◆ **Work request**
For this exercise, retype all the data exactly and exclude every image.

◆ **Source material**
◆ ◆ ◆ ◆ ◆ ◆ ◆

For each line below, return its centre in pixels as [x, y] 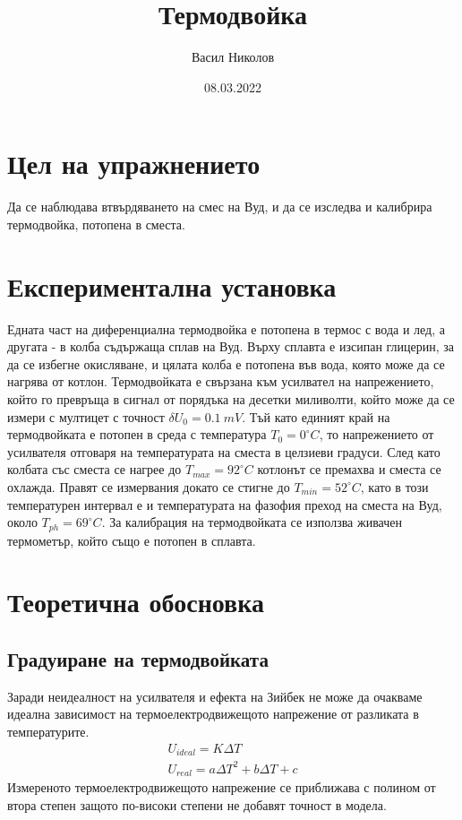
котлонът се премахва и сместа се [349, 469]
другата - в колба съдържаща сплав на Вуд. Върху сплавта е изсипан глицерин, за [231, 346]
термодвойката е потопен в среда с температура [137, 434]
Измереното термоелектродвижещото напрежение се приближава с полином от [222, 786]
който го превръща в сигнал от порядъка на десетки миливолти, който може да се [231, 398]
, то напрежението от [376, 434]
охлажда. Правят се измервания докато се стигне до [149, 486]
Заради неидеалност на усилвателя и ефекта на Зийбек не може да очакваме [215, 696]

◆ ◆ ◆ ◆ ◆ ◆ ◆

◆ **Final answer**
For each line below, return its centre in pixels as [x, y] 
котлонът се премахва и сместа се [349, 469]
другата - в колба съдържаща сплав на Вуд. Върху сплавта е изсипан глицерин, за [231, 346]
термодвойката е потопен в среда с температура [137, 434]
Измереното термоелектродвижещото напрежение се приближава с полином от [222, 786]
който го превръща в сигнал от порядъка на десетки миливолти, който може да се [231, 398]
, то напрежението от [376, 434]
охлажда. Правят се измервания докато се стигне до [149, 486]
Заради неидеалност на усилвателя и ефекта на Зийбек не може да очакваме [215, 696]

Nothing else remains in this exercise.